Zanubrutinib

Questo articolo riassume gli studi clinici che stanno valutando Zanubrutinib in diverse malattie del sangue e in altre condizioni. I trial analizzano soprattutto efficacia, sicurezza e risultati come risposta al trattamento o sopravvivenza libera da progressione. I pazienti coinvolti includono persone non trattate prima, con malattia recidivata o refrattaria, o con forme ad alto rischio.

Indice

Panoramica degli studi

Nel materiale fornito, Zanubrutinib viene studiato in molti trial clinici diversi, quasi tutti di tipo interventional, cioè studi in cui i partecipanti ricevono un trattamento assegnato dal protocollo dello studio.[1][2] I trial sono stati autorizzati o, in un caso, completati, e coprono fasi dalla 1 alla 4.[1][14]

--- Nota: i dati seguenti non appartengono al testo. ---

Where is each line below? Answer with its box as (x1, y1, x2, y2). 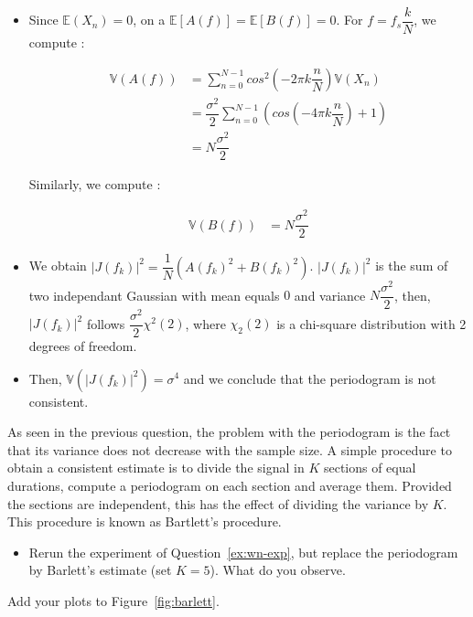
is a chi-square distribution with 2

Gli studi non si concentrano su una sola malattia, ma su diversi tumori del sangue e su alcune condizioni correlate, come neuropatie e malattie renali.[1][8][10] In molti casi Zanubrutinib è usato da solo o in combinazione con altri farmaci già noti nello studio.[3][6]

Malattie studiate

Una parte importante dei trial riguarda la leucemia linfatica cronica (CLL), sia nei pazienti non trattati prima sia in quelli già trattati o con malattia recidivata o refrattaria.[4][6][12] Alcuni studi includono anche la sindrome linfoproliferativa di piccole cellule (SLL), che compare insieme alla CLL in alcuni protocolli.[12]

Altri trial studiano Zanubrutinib nel linfoma mantellare, nel linfoma follicolare e nel linfoma della zona marginale, comprese forme spleniche e forme recidivate o refrattarie.[3][7][11] Sono presenti anche studi su macroglobulinemia di Waldenström, malattia da agglutinine fredde, MGUS IgM e neuropatia anti-MAG, cioè condizioni in cui il sistema immunitario o alcune proteine del sangue sono coinvolti nei sintomi.[8][9][10]

Infine, Zanubrutinib viene studiato anche nella nefropatia membranosa primaria, una malattia dei reni, e nella trasformazione di Richter, una complicanza aggressiva della CLL.[1][7]

Fasi e obiettivi dei trial

Nei trial di fase 1, l’obiettivo principale è valutare sicurezza, tollerabilità e dose raccomandata per gli studi successivi.[2][15] Per esempio, uno studio in fase 1 valuta anche la tossicità limitante la dose, cioè gli effetti collaterali che impediscono di aumentare il trattamento.[2]

Nei trial di fase 2, l’attenzione si sposta soprattutto sull’efficacia iniziale, spesso misurata con la risposta al trattamento o con il miglioramento dei sintomi.[1][8][10] Alcuni studi di fase 2 confrontano Zanubrutinib con altri schemi, mentre altri lo usano in combinazione con farmaci come obinutuzumab, rituximab, sonrotoclax o mosunetuzumab.[6][11][12]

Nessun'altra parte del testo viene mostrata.